Learning pick to place objects using self-supervised learning with minimal training resources: pick-to-place objects with self-supervised learning

Grasping objects is a critical but challenging aspect of robotic manipulation. Recent studies have concentrated on complex architectures and large, well-labeled data sets that need extensive computing resources and time to achieve generalization capability. This paper proposes an effective grasp-to-place strategy for manipulating objects in sparse and chaotic environments. A deep Q-network, a model-free deep reinforcement learning method for robotic grasping, is employed in this paper. The proposed approach is remarkable in that it executes both fundamental object pickup and placement actions by utilizing raw RGB-D images through an explicit architecture.

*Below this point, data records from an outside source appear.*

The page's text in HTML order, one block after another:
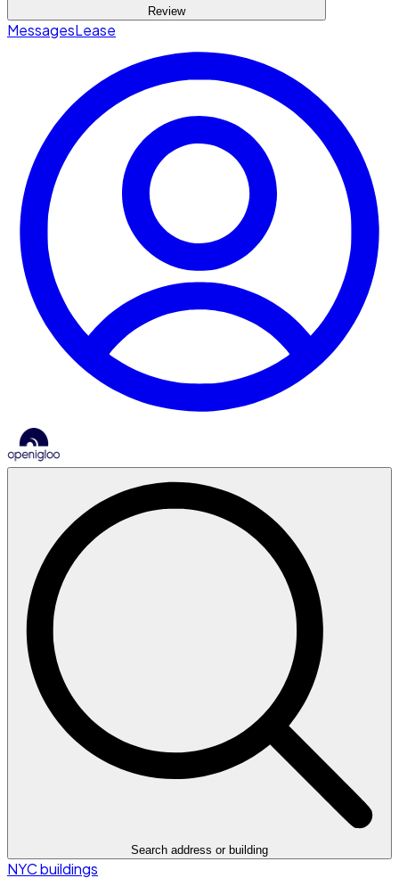
Review
MessagesLease
Search address or building
NYC buildings
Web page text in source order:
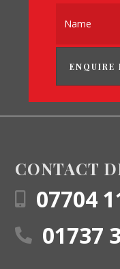
ENQUIRE
CONTACT
07704
01737
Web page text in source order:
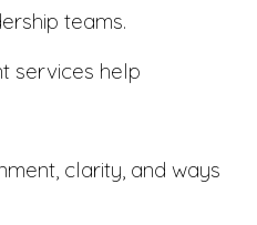
teams.
services help
clarity, and ways
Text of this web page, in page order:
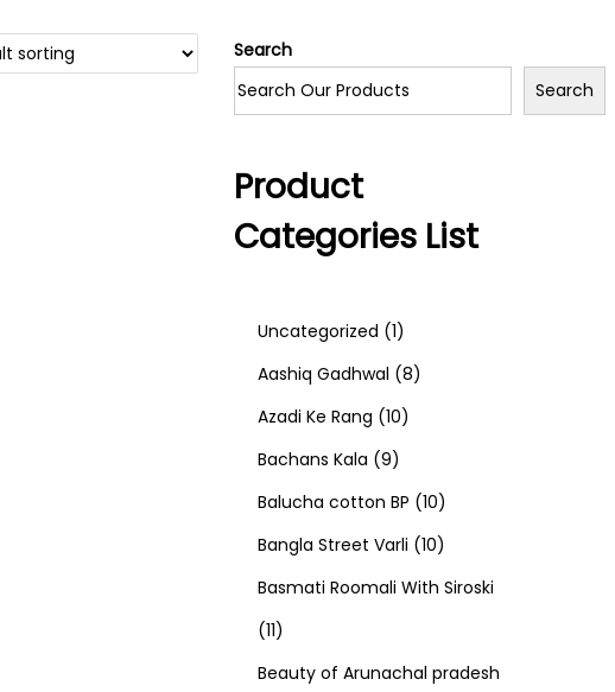
Search
Search
Product
Categories List
Uncategorized 11
p
r
o
d
u
c
Aashiq Gadhwal 88
o
d
u
t
Azadi Ke Rang 101
p
r
o
u
Bachans Kala 99
p
r
o
u
Balucha cotton BP 101
0
p
o
Bangla Street Varli 101
0
r
Basmati Roomali With Siroski
111
1
Beauty of Arunachal pradesh
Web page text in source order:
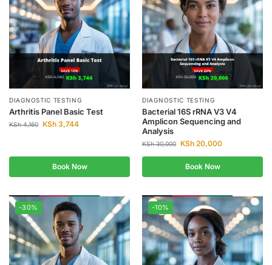
DIAGNOSTIC TESTING
Arthritis Panel Basic Test
KSh4,160 KSh 3,744
Book Now
DIAGNOSTIC TESTING
Bacterial 16S rRNA V3 V4
Amplicon Sequencing and
Analysis
KSh30,000 KSh 20,000
Book Now
-30% -10%
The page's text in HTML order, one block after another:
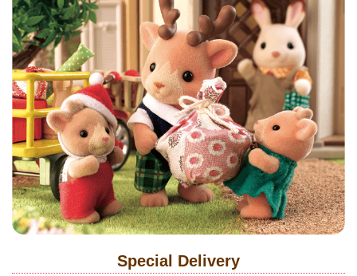
Special Delivery
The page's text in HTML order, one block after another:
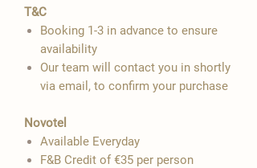
T&C
Booking 1-3 in advance to ensure
availability
Our team will contact you in shortly
via email, to confirm your purchase
Novotel
Available Everyday
F&B Credit of €35 per person
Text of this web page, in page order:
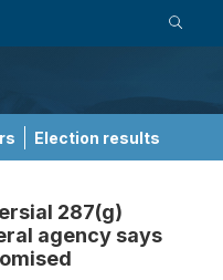
Election results
287(g)
agency says
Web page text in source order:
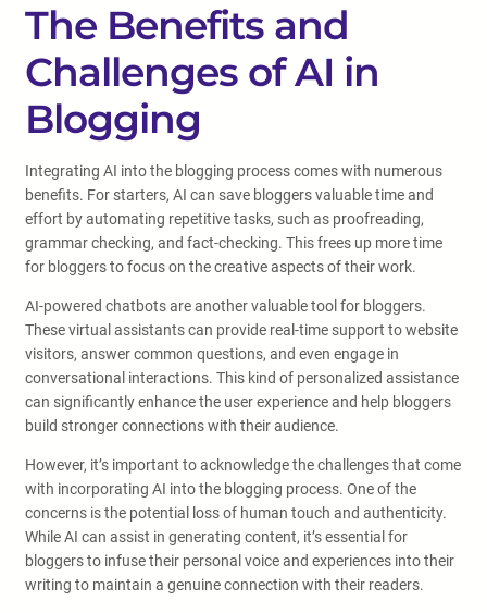
The Benefits and
Challenges of AI in
Blogging
Integrating AI into the blogging process comes with numerous
benefits. For starters, AI can save bloggers valuable time and
effort by automating repetitive tasks, such as proofreading,
grammar checking, and fact-checking. This frees up more time
for bloggers to focus on the creative aspects of their work.
AI-powered chatbots are another valuable tool for bloggers.
These virtual assistants can provide real-time support to website
visitors, answer common questions, and even engage in
conversational interactions. This kind of personalized assistance
can significantly enhance the user experience and help bloggers
build stronger connections with their audience.
However, it’s important to acknowledge the challenges that come
with incorporating AI into the blogging process. One of the
concerns is the potential loss of human touch and authenticity.
While AI can assist in generating content, it’s essential for
bloggers to infuse their personal voice and experiences into their
writing to maintain a genuine connection with their readers.
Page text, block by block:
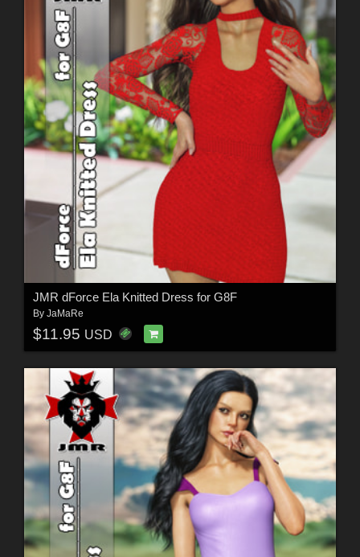
JMR dForce Ela Knitted Dress for G8F
By JaMaRe
$11.95 USD
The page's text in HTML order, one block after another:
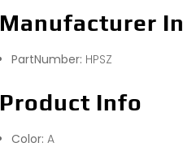
Manufacturer
PartNumber: HPSZ
Product Info
Color: A
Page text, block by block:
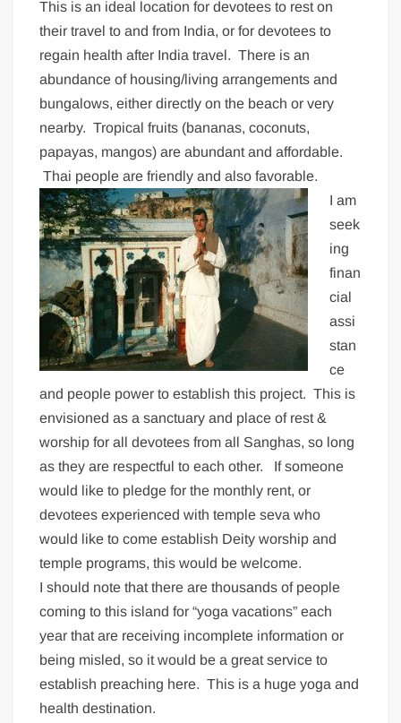
This is an ideal location for devotees to rest on
their travel to and from India, or for devotees to
regain health after India travel. There is an
abundance of housing/living arrangements and
bungalows, either directly on the beach or very
nearby. Tropical fruits (bananas, coconuts,
papayas, mangos) are abundant and affordable.
Thai people are friendly and also favorable.
I am
seek
ing
finan
cial
assi
stan
ce
and people power to establish this project. This is
envisioned as a sanctuary and place of rest &
worship for all devotees from all Sanghas, so long
as they are respectful to each other. If someone
would like to pledge for the monthly rent, or
devotees experienced with temple seva who
would like to come establish Deity worship and
temple programs, this would be welcome.
I should note that there are thousands of people
coming to this island for “yoga vacations” each
year that are receiving incomplete information or
being misled, so it would be a great service to
establish preaching here. This is a huge yoga and
health destination.
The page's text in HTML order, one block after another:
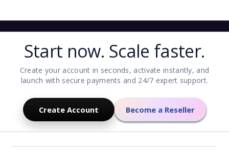
Start now. Scale faster.
Create your account in seconds, activate instantly, and
launch with secure payments and 24/7 expert support.
Create Account Become a Reseller

Therefore, it needs fewer computing processes, takes less time to complete simulation training, and generalizes effectively across different object types and scenarios. Our approach learns the policies to experience the optimal grasp point via trial-and-error. The fully conventional network is utilized to map the visual input into pixel-wise Q-value, a motion agnostic representation that reflects the grasp’s orientation and pose. In a simulation experiment, a UR5 robotic arm equipped with a Parallel-jaw gripper is used to assess the proposed approach by demonstrating its effectiveness. The experimental outcomes indicate that our approach successfully grasps objects with consuming minimal time and computer resources.